Karan adds that given that both Sotheby’s and Christies’s had record total sales of over $6 billion each in 2007 and that figures of other auction houses and galleries like Larry Gagosian’s which clock $1 billion a year swell this kitty further, it’s evident that Indian art (which fetched just $36 million for Christie’s last year) is but a drop in the art ocean.
Head to head examples merely accentuate the gap. Last October 34-year-old India-born Raqib Shaw notched up a record of $5.49 million for his colourful Garden of Earthly Delights III at a Sotheby’s sale in London. But Execution by Yue Minjun, whose frighteningly grinning faces are fast becoming a cult, also fetched a shade less than $6 million there.
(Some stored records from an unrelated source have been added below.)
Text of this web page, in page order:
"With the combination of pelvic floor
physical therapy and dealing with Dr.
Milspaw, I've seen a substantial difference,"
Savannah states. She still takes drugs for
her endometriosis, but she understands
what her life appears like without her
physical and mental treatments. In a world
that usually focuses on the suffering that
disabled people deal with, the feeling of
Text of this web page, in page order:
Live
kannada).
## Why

And at Christie’s in Hongkong a month after Shaw’s sale, a set of abstract gunpowder-on-paper drawings by 1957-born Cai Guo-Qiang, went for $9.5 million.
Shaw’s record has put him far ahead of his desi contemporaries led NS Harsha, who topscored on the youngsters’ art chart for 2007 with Mass Marriage selling for $833,400 in Hongkong in November. But a slew of young Chinese artists, like Liu Xiaodong, Zeng Fanzhi and Zhang Xiaogang, have crossed the million dollar mark. In India’s case, however, it’s the veterans who dominate the million dollar club: Tyeb Mehta, SH Raza, MF Husain, Raja Ravi Varma, FN Souza, Amrita Sher-Gil, J Swaminathan and VS Gaitonde.
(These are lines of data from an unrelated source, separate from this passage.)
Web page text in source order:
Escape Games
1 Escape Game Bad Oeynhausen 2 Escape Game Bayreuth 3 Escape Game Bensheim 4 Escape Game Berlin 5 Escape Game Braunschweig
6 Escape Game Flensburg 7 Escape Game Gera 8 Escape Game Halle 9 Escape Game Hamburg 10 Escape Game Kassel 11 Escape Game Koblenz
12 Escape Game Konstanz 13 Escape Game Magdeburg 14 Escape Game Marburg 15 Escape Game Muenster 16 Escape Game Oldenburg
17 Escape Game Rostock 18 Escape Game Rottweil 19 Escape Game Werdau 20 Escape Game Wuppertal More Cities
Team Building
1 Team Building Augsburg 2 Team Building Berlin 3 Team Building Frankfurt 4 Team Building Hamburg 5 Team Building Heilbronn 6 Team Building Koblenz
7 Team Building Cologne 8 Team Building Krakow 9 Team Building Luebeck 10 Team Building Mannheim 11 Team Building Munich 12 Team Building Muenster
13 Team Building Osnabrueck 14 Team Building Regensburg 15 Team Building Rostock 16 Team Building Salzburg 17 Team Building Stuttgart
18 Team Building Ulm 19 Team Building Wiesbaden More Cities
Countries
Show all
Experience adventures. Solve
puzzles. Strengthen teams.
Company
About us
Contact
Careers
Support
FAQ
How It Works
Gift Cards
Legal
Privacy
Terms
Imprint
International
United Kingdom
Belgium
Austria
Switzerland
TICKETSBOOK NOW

Only the first three are still alive (the youngest of them 85), Husain joined the club just last month at $1.1 million and Mehta’s Mahishasura that sold in 2005 for $1.58 million still retains top spot. Unsurprisingly, Chinese artists of the same vintage are also ahead price-wise. The late Xu Beihong’s Slave & Lion, for example, went for $7 million at a Christie’s sale in November 2006.
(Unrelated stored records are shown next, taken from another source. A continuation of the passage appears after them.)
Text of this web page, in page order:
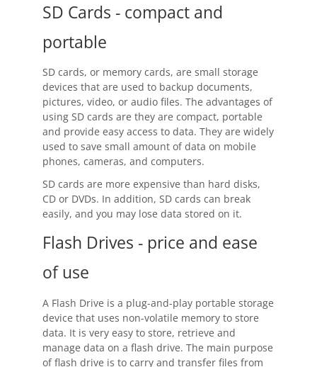
Testimonials
Trust & Security
Contact
Contact Us
Request Support
Subscribe to Mailing List
SD Cards - compact and
portable
SD cards, or memory cards, are small storage
devices that are used to backup documents,
pictures, video, or audio files. The advantages of
using SD cards are they are compact, portable
and provide easy access to data. They are widely
used to save small amount of data on mobile
phones, cameras, and computers.
SD cards are more expensive than hard disks,
CD or DVDs. In addition, SD cards can break
easily, and you may lose data stored on it.
Flash Drives - price and ease
of use
A Flash Drive is a plug-and-play portable storage
device that uses non-volatile memory to store
data. It is very easy to store, retrieve and
manage data on a flash drive. The main purpose
of flash drive is to carry and transfer files from
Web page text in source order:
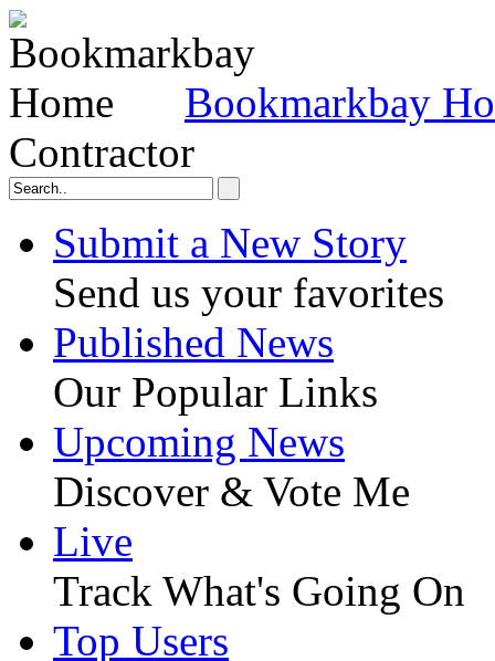
Bookmarkbay
Contractor
Submit a New Story
Send us your favorites
Published News
Our Popular Links
Upcoming News
Discover & Vote Me
Live
Track What's Going On
Top Users

So why’s China painting India into a corner? “The whole world is buying Chinese art, while its still largely Indians buying Indian art,” observes Chennai-based Sharan Apparao of Apparao Galleries, whose online auctions are doing well. “And Chinese underground art in particular has an increasing appeal.” Even Tuli implies that at one level India’s guaranteed freedoms seem to act against the creation of powerful art! Indian art also has other hiccups, with every successful sale by an established auctioneers being countered by patchy success rates of newer entrants. “That doesn’t mean Indian art is bad or patchy, it just causes confusion in the buyers’ minds,” insists Sunaina Anand of Delhi’s Art Alive gallery.
“A lot depends not only on the credibility of the seller, but also the quality and selection of artists’ works.” Karan concurs, saying, “Once Indians used to buy signatures, not quality; that’s changed now.” And a more mature market means better prices.
Chinese artists have also been more farsighted in showcasing their art. The effort has to be at both ends: if artists have to touch a chord, galleries have to mount first class shows too, catalogues, publicity et al. And India seems to have largely ignored a new platform that Apparao points out – art fairs. As Don Thompson writes in the recently released The $12 Million Stuffed Shark, “The start of the 21st century was also the beginning of the decade of the art fair. Today, there are four international fairs whose branding is such that they add provenance and value to contemporary art. They are to art what Cannes is to movie festivals.”
According to Tuli (who bought a Raja Ravi Varma for $1.24 million at Bonham’s in October), “The Indian art market is deeper and more abundant with collectors; China’s is faster and more rampant with speculators. Both have a great interest for the rest of the world right now albeit in radically different ways. But the world will have more empathy and affinity with Indian art’s spiritual and cultural sensibilities…”
Yes, China’s had a headstart, but as Saffronart’s figures show, sales of Indian art in public auctions have grown from $4.5 million in 2003 to $150 million in 2006, Tuli may well be prophetic.